● Required work
In the following listing, find the lines containing "middle" and report them.

● Data listing
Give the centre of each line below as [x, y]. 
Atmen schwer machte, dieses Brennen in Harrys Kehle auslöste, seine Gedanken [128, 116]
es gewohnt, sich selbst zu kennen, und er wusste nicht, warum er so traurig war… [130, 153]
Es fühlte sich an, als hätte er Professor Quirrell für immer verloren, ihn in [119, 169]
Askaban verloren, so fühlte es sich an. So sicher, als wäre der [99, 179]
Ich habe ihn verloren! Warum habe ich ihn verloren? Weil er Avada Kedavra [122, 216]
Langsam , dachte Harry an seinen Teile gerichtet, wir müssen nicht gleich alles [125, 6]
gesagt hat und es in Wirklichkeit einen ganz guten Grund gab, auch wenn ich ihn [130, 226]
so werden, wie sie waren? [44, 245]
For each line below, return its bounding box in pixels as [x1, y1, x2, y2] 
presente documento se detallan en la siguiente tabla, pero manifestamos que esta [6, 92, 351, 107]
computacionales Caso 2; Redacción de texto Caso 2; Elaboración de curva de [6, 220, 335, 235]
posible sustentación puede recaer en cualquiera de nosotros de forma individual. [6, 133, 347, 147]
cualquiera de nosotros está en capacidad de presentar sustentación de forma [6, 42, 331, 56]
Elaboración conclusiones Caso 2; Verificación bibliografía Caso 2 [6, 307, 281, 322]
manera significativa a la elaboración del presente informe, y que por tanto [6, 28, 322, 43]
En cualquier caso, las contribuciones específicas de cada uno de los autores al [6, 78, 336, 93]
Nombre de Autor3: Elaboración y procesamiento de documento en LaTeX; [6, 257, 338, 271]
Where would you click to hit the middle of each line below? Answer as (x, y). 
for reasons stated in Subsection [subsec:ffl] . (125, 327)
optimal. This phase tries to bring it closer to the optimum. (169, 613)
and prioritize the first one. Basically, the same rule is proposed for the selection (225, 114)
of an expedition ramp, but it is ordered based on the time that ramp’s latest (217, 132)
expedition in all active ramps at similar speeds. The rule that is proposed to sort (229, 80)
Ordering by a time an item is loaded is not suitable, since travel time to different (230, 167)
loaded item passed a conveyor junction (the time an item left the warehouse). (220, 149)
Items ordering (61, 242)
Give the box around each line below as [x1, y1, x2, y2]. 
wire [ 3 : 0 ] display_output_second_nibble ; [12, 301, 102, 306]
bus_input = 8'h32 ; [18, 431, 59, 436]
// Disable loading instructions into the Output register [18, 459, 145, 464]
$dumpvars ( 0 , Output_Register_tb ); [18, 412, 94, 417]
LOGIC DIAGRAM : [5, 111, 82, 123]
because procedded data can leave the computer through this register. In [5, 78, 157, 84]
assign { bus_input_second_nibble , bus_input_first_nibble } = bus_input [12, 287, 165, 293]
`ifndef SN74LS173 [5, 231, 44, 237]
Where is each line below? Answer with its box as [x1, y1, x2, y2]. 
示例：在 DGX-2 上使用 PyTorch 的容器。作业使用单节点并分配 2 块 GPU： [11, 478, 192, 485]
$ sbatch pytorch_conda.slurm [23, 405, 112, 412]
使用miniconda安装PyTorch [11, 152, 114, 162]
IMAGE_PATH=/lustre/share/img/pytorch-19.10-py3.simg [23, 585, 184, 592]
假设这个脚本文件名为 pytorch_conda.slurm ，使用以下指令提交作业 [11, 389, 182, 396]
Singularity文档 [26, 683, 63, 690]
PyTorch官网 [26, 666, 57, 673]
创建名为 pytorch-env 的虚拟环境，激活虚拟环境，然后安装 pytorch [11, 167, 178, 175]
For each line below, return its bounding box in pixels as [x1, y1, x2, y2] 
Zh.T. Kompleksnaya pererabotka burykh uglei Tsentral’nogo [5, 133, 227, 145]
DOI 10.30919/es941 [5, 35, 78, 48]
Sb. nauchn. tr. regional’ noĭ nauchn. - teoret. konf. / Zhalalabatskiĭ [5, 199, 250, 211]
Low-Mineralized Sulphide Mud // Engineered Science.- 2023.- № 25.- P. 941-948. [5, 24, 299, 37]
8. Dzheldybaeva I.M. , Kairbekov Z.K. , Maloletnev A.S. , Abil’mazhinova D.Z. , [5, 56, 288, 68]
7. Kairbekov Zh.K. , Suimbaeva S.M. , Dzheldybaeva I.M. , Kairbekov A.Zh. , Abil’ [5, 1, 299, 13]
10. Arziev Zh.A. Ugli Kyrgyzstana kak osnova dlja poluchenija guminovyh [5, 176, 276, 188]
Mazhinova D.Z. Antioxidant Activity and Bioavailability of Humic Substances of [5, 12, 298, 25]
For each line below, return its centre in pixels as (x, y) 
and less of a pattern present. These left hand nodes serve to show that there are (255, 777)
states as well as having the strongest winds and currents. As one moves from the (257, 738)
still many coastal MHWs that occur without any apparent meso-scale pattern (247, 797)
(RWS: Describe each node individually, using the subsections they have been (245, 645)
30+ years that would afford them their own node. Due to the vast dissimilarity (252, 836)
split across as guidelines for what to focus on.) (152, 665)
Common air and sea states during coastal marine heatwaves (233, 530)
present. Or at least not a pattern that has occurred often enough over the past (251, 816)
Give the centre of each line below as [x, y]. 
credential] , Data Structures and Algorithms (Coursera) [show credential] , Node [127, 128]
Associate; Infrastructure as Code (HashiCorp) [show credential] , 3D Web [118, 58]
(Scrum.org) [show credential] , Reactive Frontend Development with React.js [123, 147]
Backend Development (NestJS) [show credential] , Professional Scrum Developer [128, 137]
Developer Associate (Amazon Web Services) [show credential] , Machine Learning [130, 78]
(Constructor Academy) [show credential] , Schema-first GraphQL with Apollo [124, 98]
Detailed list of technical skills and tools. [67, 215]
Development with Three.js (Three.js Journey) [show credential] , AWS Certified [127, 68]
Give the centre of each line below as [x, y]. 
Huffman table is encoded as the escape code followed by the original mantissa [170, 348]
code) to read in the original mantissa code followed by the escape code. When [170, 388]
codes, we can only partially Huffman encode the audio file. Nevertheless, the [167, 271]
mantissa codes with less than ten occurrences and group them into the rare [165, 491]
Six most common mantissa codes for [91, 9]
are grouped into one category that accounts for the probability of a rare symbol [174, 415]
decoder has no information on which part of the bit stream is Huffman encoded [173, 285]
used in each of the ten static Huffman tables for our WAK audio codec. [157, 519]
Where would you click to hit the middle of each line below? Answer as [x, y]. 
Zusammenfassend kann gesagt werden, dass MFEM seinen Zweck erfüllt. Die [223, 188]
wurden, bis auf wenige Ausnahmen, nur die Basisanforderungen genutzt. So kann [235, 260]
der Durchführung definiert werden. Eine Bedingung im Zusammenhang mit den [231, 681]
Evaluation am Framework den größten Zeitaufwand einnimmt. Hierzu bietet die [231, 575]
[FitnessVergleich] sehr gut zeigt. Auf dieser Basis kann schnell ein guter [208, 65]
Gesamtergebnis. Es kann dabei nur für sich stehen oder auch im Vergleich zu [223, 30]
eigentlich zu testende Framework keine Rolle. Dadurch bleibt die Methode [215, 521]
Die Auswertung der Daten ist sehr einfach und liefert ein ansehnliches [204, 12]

● Solution to the exercise
Where would you click to hit the middle of each line below? Answer as (x, y). 
Where would you click to hit the middle of each line below? Answer as [x, y]. 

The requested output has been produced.